ABOUT THIS TASK:
Only the number is wanted: how many lines below include "daughter"?

MATERIAL FOR THIS TASK:

▬▬▬▬▬▬▬▬▬▬

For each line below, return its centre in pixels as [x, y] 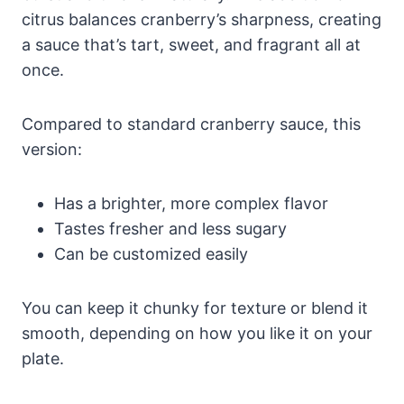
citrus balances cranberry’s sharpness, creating [202, 20]
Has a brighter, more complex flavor [191, 204]
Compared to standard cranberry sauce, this [191, 124]
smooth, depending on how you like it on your [197, 334]
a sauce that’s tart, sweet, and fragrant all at [191, 45]
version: [52, 150]
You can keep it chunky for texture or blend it [195, 308]
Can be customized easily [151, 254]
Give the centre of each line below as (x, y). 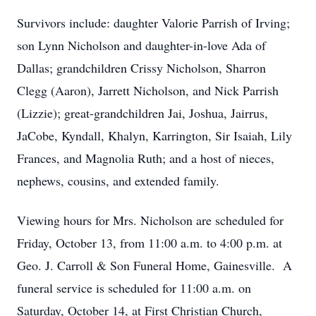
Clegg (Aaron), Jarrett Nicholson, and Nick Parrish (148, 90)
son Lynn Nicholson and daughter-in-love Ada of (141, 45)
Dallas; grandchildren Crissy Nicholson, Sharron (141, 68)
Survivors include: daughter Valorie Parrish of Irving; (153, 23)
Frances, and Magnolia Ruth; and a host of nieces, (146, 158)
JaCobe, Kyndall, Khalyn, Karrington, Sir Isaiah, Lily (154, 135)
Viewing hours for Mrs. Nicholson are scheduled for (150, 220)
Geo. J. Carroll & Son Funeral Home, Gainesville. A (154, 265)
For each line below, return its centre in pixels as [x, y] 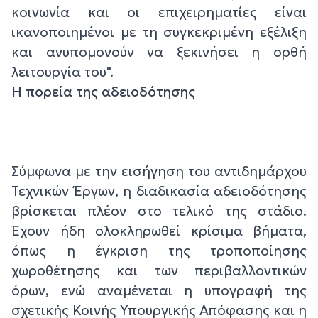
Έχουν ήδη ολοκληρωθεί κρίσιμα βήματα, [159, 231]
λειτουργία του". [62, 72]
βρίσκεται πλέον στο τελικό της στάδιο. [159, 211]
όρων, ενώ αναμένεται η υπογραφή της [159, 291]
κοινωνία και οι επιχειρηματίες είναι [159, 12]
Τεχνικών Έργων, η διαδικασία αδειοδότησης [159, 191]
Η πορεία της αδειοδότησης [103, 92]
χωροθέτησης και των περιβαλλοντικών [159, 271]
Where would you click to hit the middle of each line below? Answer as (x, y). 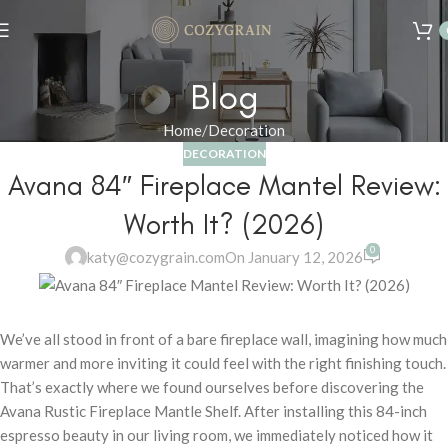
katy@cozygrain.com (156, 257)
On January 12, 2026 (294, 257)
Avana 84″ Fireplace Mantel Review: (224, 185)
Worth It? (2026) (224, 224)
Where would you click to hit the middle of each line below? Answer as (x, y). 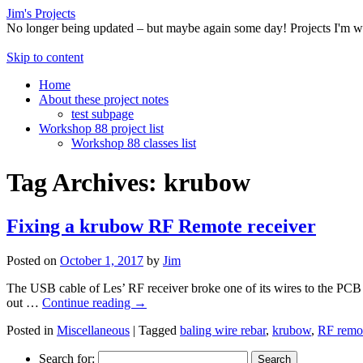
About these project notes (104, 99)
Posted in (30, 330)
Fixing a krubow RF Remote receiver (161, 226)
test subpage (102, 114)
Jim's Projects (41, 13)
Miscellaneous (93, 330)
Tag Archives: (85, 183)
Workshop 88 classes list (134, 143)
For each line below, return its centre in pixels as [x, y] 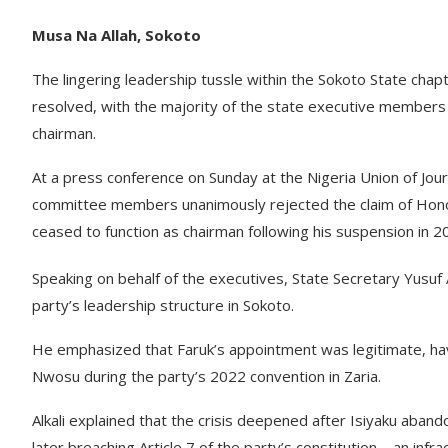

▬▬▬▬▬▬▬▬▬▬

YOUR SOLUTION:
2